About this exercise:
Below are some records; return each one exactly as written.

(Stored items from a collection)
..............................

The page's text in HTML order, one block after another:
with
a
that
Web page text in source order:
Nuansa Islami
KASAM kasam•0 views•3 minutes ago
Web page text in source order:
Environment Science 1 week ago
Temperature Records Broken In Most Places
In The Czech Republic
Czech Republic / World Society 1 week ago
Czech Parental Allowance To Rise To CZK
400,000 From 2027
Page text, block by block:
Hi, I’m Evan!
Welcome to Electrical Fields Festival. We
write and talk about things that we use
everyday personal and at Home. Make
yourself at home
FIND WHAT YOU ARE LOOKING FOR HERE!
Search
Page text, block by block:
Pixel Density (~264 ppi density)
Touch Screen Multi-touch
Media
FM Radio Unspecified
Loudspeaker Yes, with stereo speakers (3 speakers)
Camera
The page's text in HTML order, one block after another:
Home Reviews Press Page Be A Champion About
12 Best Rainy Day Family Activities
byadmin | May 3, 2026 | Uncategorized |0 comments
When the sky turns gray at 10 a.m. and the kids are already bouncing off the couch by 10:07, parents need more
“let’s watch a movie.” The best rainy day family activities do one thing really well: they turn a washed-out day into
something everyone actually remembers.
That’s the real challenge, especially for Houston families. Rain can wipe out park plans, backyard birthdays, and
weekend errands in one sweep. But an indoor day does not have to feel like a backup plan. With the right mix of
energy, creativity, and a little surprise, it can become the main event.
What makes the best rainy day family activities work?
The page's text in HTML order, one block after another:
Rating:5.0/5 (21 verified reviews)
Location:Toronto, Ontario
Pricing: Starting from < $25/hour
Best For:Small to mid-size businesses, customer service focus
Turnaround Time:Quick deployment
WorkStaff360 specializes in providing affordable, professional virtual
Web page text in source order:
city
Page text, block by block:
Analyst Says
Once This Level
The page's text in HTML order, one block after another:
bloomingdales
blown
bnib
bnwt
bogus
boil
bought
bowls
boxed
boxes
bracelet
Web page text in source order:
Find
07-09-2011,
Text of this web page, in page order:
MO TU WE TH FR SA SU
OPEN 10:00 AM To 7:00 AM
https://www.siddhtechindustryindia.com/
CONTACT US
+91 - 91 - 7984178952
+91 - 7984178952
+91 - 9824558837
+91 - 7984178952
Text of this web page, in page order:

..............................

Written solution:
The page's text in HTML order, one block after another:
with
a
that
Web page text in source order:
Nuansa Islami
KASAM kasam•0 views•3 minutes ago
Web page text in source order:
Environment Science 1 week ago
Temperature Records Broken In Most Places
In The Czech Republic
Czech Republic / World Society 1 week ago
Czech Parental Allowance To Rise To CZK
400,000 From 2027
Page text, block by block:
Hi, I’m Evan!
Welcome to Electrical Fields Festival. We
write and talk about things that we use
everyday personal and at Home. Make
yourself at home
FIND WHAT YOU ARE LOOKING FOR HERE!
Search
Page text, block by block:
Pixel Density (~264 ppi density)
Touch Screen Multi-touch
Media
FM Radio Unspecified
Loudspeaker Yes, with stereo speakers (3 speakers)
Camera
The page's text in HTML order, one block after another:
Home Reviews Press Page Be A Champion About
12 Best Rainy Day Family Activities
byadmin | May 3, 2026 | Uncategorized |0 comments
When the sky turns gray at 10 a.m. and the kids are already bouncing off the couch by 10:07, parents need more
“let’s watch a movie.” The best rainy day family activities do one thing really well: they turn a washed-out day into
something everyone actually remembers.
That’s the real challenge, especially for Houston families. Rain can wipe out park plans, backyard birthdays, and
weekend errands in one sweep. But an indoor day does not have to feel like a backup plan. With the right mix of
energy, creativity, and a little surprise, it can become the main event.
What makes the best rainy day family activities work?
The page's text in HTML order, one block after another:
Rating:5.0/5 (21 verified reviews)
Location:Toronto, Ontario
Pricing: Starting from < $25/hour
Best For:Small to mid-size businesses, customer service focus
Turnaround Time:Quick deployment
WorkStaff360 specializes in providing affordable, professional virtual
Web page text in source order:
city
Page text, block by block:
Analyst Says
Once This Level
The page's text in HTML order, one block after another:
bloomingdales
blown
bnib
bnwt
bogus
boil
bought
bowls
boxed
boxes
bracelet
Web page text in source order:
Find
07-09-2011,
Text of this web page, in page order:
MO TU WE TH FR SA SU
OPEN 10:00 AM To 7:00 AM
https://www.siddhtechindustryindia.com/
CONTACT US
+91 - 91 - 7984178952
+91 - 7984178952
+91 - 9824558837
+91 - 7984178952
Text of this web page, in page order:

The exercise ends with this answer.